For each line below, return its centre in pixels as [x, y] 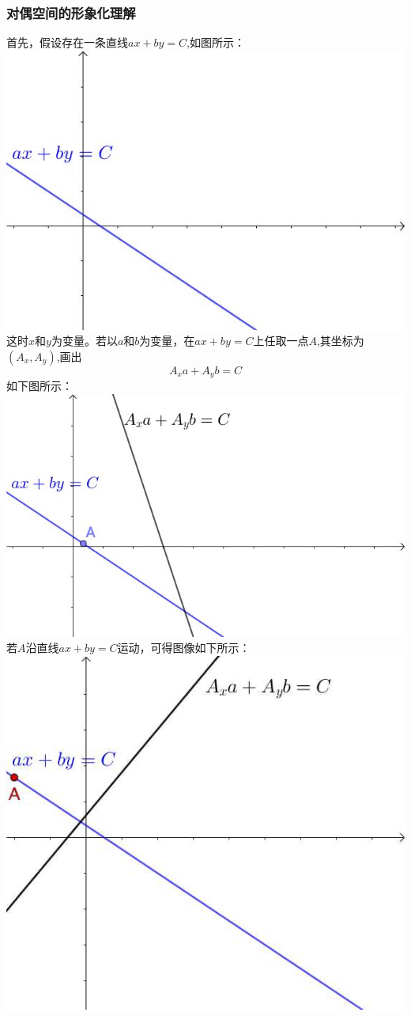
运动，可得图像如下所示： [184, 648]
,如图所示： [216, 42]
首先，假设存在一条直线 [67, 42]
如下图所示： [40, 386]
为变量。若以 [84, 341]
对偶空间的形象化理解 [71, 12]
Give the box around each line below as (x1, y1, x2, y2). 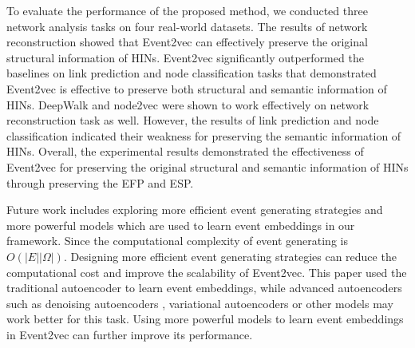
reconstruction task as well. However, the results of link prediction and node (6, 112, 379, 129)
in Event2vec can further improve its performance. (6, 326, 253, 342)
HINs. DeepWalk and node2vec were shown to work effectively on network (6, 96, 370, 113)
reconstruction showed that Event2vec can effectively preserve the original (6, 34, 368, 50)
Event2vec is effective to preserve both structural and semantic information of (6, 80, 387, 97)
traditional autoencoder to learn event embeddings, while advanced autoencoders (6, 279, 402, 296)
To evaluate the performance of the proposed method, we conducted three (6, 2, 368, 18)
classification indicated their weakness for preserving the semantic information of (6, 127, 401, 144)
* * *
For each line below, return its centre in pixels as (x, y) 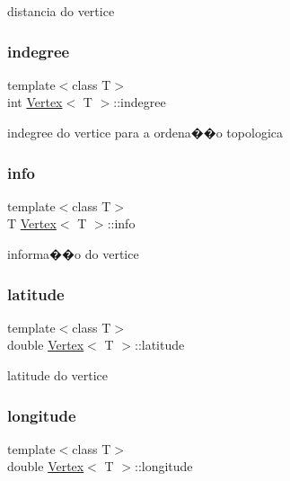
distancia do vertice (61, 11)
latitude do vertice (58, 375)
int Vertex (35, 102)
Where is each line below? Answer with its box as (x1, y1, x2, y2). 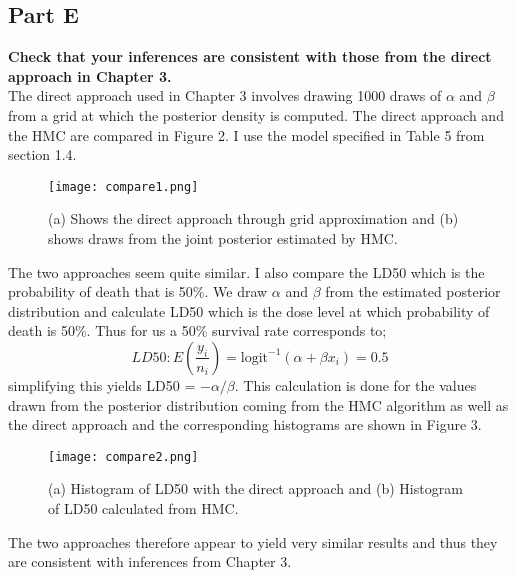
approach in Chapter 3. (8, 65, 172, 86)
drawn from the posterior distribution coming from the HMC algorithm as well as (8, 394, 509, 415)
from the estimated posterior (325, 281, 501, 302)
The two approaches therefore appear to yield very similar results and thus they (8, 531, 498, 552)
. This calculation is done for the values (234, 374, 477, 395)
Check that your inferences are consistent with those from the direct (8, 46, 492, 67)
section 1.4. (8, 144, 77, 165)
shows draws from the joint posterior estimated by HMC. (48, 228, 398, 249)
==
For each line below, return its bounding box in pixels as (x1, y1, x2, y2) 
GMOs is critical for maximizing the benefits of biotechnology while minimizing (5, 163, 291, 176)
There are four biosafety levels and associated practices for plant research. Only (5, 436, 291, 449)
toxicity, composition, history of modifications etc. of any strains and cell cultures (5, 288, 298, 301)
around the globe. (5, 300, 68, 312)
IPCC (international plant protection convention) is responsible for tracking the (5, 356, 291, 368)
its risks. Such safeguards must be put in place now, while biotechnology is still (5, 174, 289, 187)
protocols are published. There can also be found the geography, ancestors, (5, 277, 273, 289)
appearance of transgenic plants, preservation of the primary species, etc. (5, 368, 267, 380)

The task - All lines above from the one with "around the globe. (5, 300, 68, 312)" to the one with "appearance of transgenic", inclusive, should be copied exactly, and no other lines.

Solution -
around the globe. (5, 300, 68, 312)
IPCC (international plant protection convention) is responsible for tracking the (5, 356, 291, 368)
its risks. Such safeguards must be put in place now, while biotechnology is still (5, 174, 289, 187)
protocols are published. There can also be found the geography, ancestors, (5, 277, 273, 289)
appearance of transgenic plants, preservation of the primary species, etc. (5, 368, 267, 380)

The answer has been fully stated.